| Task objective |
Figure out the number of lines in the data that hold the string "York". Reply with that figure only.

>>>>

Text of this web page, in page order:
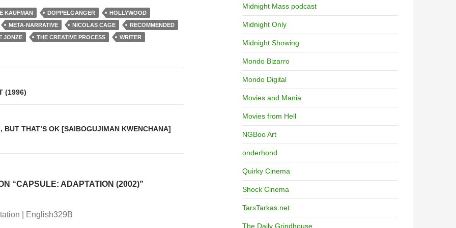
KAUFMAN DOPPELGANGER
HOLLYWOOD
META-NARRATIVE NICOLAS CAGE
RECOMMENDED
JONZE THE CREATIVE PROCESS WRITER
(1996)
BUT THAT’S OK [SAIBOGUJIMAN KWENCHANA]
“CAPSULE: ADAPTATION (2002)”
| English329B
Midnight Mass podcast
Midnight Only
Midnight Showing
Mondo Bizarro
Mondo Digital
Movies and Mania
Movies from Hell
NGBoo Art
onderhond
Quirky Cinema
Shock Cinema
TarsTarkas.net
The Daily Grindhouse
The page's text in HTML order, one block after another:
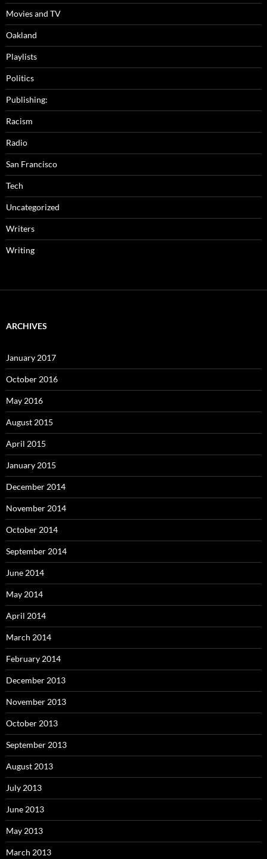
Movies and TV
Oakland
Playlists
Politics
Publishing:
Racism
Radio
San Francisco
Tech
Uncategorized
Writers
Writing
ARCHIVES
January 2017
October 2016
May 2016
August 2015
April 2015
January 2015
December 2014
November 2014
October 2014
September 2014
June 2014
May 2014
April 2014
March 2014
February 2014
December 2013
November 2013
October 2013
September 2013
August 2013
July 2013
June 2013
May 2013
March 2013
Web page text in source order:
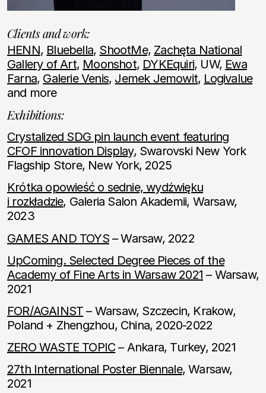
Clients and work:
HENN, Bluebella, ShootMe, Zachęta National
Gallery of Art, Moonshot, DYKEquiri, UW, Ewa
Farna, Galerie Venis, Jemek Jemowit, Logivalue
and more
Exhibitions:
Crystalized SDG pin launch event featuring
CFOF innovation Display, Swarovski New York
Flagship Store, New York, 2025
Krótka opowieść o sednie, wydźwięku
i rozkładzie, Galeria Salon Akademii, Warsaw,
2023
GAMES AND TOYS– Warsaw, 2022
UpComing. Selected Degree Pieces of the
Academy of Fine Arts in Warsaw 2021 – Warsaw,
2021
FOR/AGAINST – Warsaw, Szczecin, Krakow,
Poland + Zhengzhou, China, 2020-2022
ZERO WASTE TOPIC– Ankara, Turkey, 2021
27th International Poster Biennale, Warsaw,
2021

<<<<
>>>>

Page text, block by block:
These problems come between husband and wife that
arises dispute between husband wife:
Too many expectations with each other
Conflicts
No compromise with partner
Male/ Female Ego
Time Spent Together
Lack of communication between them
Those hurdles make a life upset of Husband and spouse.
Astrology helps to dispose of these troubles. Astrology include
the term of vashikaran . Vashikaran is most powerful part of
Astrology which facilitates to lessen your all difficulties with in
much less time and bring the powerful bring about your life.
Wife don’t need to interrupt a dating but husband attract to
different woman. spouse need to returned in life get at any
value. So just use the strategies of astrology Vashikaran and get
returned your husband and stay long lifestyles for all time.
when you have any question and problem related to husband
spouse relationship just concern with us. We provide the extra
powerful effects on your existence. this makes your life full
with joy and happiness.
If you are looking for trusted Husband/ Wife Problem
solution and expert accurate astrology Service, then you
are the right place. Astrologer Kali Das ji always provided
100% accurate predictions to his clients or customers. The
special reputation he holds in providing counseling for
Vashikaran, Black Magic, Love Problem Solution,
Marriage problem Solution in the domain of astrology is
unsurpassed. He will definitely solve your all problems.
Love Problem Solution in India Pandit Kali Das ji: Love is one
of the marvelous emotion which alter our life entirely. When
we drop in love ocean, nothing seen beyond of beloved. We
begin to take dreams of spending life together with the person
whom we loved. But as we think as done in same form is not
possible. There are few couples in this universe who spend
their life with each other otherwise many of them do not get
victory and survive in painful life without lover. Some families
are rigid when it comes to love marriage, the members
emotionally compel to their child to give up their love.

<<<<
>>>>

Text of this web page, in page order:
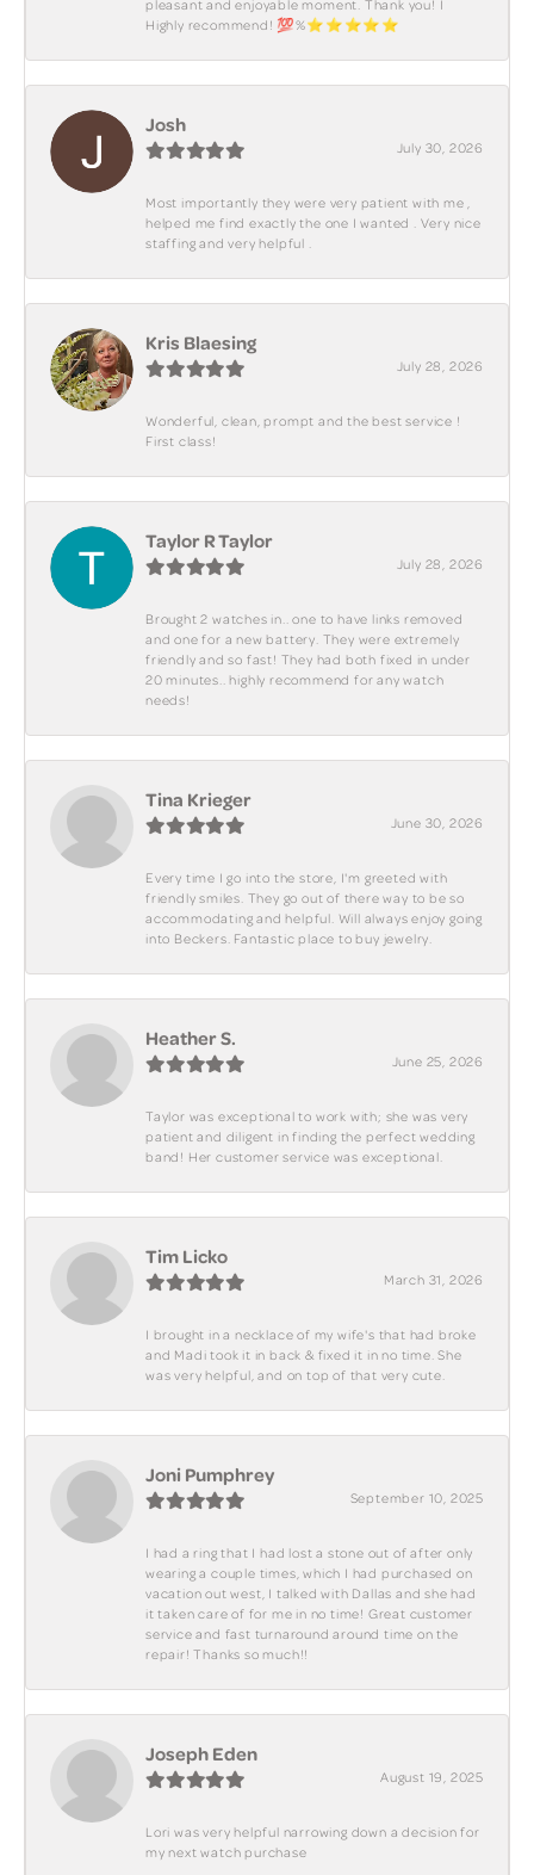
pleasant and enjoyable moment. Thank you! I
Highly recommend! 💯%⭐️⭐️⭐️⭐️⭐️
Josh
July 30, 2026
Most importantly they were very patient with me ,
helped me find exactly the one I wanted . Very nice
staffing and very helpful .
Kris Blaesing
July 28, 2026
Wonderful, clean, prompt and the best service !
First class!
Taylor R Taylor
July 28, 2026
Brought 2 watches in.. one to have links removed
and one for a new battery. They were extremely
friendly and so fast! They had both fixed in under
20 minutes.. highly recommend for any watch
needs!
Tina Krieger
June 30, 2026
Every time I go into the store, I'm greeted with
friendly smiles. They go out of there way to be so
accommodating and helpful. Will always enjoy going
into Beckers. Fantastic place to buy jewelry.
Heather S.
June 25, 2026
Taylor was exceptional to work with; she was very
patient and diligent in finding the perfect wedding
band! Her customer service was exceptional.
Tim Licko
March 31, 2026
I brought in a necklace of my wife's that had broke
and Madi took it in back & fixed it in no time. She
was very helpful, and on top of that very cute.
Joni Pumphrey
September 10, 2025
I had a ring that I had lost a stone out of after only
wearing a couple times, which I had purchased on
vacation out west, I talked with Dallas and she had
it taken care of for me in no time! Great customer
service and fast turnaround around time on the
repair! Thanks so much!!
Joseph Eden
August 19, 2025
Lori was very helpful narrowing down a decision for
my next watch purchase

<<<<

| Answer for the task |
2